Patrick C. Henry, III, ) Case No. 4:24-cv-01537-JD ) Plaintiff, ) ) vs. ) ) ORDER AND OPINION Prospera Financial Services, Inc.; Pyle ) Financial Services, Inc.; Pyle Holdings, ) LLC; Pyle Wealth Management, Inc.; ) and Equity Trust Company as Custodian ) of the Ronald Scott Pyle IRA, ) ) Defendants. ) )

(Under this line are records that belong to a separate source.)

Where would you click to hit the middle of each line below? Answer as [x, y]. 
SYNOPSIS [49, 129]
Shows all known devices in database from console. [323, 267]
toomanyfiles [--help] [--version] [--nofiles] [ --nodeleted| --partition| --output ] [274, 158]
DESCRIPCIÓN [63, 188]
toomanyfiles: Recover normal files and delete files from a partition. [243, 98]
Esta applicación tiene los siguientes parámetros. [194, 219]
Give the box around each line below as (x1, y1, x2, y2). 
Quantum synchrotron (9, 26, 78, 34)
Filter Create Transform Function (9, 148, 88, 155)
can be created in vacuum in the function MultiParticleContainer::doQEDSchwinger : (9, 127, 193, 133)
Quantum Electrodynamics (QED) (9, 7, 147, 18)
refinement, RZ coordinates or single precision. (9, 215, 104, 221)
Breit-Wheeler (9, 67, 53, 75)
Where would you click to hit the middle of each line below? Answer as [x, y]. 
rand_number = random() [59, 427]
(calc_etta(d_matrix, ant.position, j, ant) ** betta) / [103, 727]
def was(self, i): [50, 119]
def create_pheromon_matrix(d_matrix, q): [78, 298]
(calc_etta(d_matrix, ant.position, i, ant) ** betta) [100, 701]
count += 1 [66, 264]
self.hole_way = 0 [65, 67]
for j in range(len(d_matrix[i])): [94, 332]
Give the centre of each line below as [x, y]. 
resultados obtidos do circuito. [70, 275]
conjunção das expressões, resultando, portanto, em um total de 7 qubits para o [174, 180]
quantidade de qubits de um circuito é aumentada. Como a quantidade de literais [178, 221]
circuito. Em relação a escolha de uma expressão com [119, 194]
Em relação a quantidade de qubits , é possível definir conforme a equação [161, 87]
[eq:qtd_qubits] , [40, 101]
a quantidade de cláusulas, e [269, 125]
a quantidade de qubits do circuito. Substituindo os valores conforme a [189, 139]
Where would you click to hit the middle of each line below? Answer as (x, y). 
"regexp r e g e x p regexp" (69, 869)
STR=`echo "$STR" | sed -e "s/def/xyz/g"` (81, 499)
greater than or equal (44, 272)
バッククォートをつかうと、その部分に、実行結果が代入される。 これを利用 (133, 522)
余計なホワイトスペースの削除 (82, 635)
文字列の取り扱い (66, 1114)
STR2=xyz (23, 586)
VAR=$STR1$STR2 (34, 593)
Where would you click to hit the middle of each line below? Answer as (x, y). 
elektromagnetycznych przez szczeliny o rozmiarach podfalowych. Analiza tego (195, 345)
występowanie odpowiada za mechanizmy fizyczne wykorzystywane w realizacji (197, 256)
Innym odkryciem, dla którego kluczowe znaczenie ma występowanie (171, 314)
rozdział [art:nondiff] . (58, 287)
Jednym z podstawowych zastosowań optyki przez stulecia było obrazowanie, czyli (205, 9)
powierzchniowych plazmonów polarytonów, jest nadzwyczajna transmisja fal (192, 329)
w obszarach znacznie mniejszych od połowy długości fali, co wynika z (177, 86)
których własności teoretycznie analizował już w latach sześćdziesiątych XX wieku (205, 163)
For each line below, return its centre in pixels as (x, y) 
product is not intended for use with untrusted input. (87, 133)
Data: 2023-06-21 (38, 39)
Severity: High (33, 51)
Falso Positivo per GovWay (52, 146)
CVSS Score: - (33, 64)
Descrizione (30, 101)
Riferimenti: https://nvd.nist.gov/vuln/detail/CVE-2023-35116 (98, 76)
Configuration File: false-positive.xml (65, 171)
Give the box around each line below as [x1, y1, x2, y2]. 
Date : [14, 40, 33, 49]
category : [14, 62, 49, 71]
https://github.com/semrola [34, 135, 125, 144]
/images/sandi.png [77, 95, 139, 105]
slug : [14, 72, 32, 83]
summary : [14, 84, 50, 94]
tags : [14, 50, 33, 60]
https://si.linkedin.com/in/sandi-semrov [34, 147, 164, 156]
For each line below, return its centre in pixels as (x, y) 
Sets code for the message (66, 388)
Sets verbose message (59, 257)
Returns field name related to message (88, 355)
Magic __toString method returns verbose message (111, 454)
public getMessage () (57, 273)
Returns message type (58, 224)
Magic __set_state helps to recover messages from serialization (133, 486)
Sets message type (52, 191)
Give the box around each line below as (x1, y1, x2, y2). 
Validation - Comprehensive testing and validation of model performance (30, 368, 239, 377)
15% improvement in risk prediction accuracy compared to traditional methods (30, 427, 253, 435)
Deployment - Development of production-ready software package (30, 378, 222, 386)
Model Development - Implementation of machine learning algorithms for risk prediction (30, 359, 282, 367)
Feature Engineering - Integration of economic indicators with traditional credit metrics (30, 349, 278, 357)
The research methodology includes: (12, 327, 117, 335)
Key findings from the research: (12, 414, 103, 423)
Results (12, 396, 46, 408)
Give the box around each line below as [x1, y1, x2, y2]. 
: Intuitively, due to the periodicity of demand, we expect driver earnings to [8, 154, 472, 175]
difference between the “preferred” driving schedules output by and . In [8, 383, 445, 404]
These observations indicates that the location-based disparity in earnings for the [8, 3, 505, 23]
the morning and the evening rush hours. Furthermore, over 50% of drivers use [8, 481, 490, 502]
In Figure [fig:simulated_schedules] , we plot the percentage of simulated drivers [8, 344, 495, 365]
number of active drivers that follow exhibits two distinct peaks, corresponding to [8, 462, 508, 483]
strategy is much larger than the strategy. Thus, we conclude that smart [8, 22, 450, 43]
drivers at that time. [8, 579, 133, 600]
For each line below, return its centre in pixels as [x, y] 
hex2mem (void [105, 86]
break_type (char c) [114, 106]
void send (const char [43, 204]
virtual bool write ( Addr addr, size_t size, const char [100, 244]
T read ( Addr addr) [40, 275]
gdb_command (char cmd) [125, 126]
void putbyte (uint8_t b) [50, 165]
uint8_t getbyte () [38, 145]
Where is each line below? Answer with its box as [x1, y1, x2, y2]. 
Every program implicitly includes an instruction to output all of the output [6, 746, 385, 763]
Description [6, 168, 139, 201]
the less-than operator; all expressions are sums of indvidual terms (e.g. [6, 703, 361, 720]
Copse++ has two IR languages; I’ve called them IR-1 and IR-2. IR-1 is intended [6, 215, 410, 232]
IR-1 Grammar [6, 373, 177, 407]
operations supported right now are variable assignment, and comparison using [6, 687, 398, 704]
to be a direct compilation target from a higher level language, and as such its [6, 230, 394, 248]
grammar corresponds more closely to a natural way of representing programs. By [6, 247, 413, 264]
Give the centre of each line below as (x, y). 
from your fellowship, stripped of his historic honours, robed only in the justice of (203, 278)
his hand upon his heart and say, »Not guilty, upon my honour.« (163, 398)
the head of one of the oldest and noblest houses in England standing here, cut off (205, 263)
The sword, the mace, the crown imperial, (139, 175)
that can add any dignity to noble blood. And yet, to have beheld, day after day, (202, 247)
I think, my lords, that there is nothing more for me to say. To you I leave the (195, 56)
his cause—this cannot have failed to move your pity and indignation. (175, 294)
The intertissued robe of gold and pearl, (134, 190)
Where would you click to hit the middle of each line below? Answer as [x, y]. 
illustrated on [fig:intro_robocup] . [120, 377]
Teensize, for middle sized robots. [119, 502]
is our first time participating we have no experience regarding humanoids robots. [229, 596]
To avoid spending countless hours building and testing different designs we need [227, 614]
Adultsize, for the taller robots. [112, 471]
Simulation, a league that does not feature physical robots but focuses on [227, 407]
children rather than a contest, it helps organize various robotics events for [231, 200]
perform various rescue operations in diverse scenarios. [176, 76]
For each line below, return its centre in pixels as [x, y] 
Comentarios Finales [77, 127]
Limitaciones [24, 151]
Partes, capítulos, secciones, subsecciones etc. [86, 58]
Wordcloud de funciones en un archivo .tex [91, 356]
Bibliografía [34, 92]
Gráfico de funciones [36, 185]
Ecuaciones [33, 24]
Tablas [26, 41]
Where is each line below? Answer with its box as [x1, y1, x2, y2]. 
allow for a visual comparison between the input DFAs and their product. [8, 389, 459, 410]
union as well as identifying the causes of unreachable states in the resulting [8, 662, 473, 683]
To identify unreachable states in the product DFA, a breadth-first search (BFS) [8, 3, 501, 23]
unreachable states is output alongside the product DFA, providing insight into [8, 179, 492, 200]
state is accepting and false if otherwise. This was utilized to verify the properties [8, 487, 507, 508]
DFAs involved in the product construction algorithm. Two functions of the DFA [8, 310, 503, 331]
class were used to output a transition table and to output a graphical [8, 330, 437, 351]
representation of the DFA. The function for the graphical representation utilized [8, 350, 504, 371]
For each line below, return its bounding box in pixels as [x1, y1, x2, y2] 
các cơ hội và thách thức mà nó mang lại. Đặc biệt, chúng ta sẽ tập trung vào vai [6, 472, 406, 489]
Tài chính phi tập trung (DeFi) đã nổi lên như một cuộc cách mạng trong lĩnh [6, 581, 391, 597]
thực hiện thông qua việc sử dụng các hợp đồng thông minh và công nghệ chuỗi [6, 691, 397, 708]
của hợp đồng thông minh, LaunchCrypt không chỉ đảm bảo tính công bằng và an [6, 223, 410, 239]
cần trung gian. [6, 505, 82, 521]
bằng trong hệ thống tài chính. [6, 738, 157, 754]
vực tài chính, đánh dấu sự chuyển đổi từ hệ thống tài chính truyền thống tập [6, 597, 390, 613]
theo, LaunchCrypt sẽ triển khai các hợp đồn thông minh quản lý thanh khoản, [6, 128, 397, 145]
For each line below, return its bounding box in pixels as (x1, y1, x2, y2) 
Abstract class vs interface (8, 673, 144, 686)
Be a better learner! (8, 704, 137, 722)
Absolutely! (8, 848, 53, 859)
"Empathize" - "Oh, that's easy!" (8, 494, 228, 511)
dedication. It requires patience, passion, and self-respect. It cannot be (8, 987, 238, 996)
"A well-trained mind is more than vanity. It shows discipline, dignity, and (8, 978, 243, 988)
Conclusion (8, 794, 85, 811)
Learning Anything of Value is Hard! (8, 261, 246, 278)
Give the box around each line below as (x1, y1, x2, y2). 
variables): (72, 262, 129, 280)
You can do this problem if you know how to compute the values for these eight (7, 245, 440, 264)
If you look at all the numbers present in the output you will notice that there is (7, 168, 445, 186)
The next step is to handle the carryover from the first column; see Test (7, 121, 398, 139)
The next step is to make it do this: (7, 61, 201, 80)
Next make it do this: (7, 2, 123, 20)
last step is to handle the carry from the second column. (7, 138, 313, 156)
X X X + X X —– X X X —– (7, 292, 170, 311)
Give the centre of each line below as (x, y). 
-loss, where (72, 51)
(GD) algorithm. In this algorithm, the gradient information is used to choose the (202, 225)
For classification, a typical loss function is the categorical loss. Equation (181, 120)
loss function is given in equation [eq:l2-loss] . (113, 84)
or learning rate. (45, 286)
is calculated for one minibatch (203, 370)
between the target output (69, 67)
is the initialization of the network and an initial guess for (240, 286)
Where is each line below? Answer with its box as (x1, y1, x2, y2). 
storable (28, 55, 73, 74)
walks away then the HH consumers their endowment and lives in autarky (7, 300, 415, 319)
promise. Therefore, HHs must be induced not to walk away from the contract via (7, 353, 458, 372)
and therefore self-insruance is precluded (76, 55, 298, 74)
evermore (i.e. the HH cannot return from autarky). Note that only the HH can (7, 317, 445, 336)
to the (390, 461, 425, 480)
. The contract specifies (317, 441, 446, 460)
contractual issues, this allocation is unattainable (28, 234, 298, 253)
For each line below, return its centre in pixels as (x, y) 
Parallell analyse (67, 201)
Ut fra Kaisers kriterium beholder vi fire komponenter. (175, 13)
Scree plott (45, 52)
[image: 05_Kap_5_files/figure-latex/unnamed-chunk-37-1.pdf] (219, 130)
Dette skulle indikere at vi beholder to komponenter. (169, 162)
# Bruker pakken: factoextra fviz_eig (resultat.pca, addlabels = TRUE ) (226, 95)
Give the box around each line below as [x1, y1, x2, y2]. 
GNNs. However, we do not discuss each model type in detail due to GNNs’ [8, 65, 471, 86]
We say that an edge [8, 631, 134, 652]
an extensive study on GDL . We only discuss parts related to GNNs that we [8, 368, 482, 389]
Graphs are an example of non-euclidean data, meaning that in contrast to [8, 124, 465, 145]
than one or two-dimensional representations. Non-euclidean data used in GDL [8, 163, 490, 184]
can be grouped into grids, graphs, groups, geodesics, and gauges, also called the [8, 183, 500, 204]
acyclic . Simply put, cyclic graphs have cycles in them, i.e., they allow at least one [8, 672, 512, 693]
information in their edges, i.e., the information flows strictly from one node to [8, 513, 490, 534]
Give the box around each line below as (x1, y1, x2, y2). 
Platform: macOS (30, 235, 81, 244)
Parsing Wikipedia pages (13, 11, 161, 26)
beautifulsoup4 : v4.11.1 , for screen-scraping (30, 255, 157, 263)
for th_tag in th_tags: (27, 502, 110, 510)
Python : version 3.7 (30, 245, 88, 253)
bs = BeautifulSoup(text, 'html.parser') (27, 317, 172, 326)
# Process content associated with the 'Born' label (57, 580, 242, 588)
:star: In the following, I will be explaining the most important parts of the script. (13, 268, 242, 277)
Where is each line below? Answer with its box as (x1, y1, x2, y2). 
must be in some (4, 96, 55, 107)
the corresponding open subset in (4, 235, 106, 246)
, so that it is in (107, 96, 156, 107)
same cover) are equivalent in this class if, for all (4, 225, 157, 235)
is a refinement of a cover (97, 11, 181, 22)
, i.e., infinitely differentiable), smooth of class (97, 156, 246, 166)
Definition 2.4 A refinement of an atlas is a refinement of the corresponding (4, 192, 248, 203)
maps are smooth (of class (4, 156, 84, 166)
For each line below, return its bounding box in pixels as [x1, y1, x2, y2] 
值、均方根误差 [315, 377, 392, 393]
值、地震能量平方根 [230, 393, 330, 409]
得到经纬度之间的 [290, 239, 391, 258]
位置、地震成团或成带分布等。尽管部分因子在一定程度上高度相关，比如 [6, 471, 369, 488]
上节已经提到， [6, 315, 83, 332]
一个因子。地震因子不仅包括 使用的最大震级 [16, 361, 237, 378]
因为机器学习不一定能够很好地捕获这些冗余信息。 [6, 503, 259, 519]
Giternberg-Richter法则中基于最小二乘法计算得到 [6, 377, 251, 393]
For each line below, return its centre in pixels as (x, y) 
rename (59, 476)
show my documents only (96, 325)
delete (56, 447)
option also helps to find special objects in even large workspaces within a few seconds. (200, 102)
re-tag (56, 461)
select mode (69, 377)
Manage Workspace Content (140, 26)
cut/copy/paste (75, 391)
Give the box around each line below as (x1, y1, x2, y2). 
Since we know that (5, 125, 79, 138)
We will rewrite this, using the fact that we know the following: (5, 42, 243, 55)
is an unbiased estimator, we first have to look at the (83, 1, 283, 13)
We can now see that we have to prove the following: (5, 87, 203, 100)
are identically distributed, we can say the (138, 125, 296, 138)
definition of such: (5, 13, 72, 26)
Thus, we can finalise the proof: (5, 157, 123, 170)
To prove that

Before the Court are several motions to dismiss by Defendants Prospera Financial Services, Inc. (“Prospera”); Pyle Financial Services, Inc.; Pyle Holdings, LLC; Pyle Wealth Management, Inc. (collectively “Pyle Defendants”); and Equity Trust Company as Custodian of the Ronald Scott Pyle IRA (“Equity Trust”) (collectively, “Defendants”). Prospera moves the Court to dismiss Plaintiff Patrick C. Henry, III’s (“Henry” or “Plaintiff”) complaint under Rules 12(b)(1), 12(b)(6), and Rule 23.1, Fed. R. Civ. P. (DE 9.) Pyle Defendants move to dismiss Henry’s complaint for failure to state a claim under Rule 12(b)(6), Fed. R. Civ. P. (DE 10.) Equity Trust also moves to dismiss Henry’s complaint for failure to state a claim under Rule 12(b)(6), Fed. R. Civ. P. (DE 13.) Because Henry is proceeding pro se,1 the Magistrate Judge advised him under Roseboro v. Garrison, 528 F.3d 309 (4th Cir. 1975), that a

1 Henry’s counsel moved to be relieved (DE 12), and the Court granted the motion (DE 15). failure to respond to Defendants’ motions could result in the motions being granted and his claims being dismissed. (DE 21.) Henry has not responded to Defendants’ motions to dismiss. For the reasons

below, the Court grants Defendants’ motions to dismiss (DE 9, 10, 13). BACKGROUND These facts are taken from Henry’s Complaint. Henry is the majority member of Auto Mag Ltd. Co., having established Auto Mag Ltd. Co. in 2015 as the Founding Member. (DE 1-1, ¶ 2.) Henry is the responsible party under the Federal Firearms License issued to Auto Mag Ltd. Co (“FFL”). (Id.) Prospera provides investment advice to their clients. (Id. ¶ 15.) Prospera’s Customer Relationship Summary, dated

September 30, 2023, states that Prospera has to act in its client’s best interests and not put its interests ahead of its client’s. (Id. ¶ 16.) Being a registered investment adviser means Prospera is registered, or is required to be registered, under Section 203 of The Investment Adviser Act of 1940 (“Act”) and must establish, maintain, and enforce a written code of ethics. (Id. ¶ 17.) The Reporting requirements under Part 275.204A-1 of the Rules and Regulations of the Act provide that each supervised

person must submit a report of the supervised person’s current securities holdings, within 45 days of any securities transaction. (Id. ¶ 18.) As an investment adviser, Prospera supervises and manages a network of registered representatives licensed by the SEC to transact securities and advisory business and authorized to act as representatives of Prospera. On information and belief, one of these registered representatives representing Prospera is Ronald Scott Pyle (referred to herein as “Pyle”). Under the Act, Pyle is a supervised person, which imposes on Prospera an affirmative duty to supervise Pyle’s business conduct and imposes an affirmative duty on Pyle to abide by the Rules and Regulations of the Act,

including Part 275.204A-1. (Id. ¶ 19.) Henry asserts that Pyle’s investment adviser representative relationship to Prospera is defined under an Independent Contractor Agreement, dated December 17, 2013, between Scott Pyle as Contractor and Prospera as Company (“ICA”). The ICA generally imposes a duty on Pyle to abide by all applicable federal laws, including those mandated by the Act. Henry alleges that the existence of the ICA and the terms in it evidence a special relationship between Prospera and Pyle. (Id. ¶ 20.)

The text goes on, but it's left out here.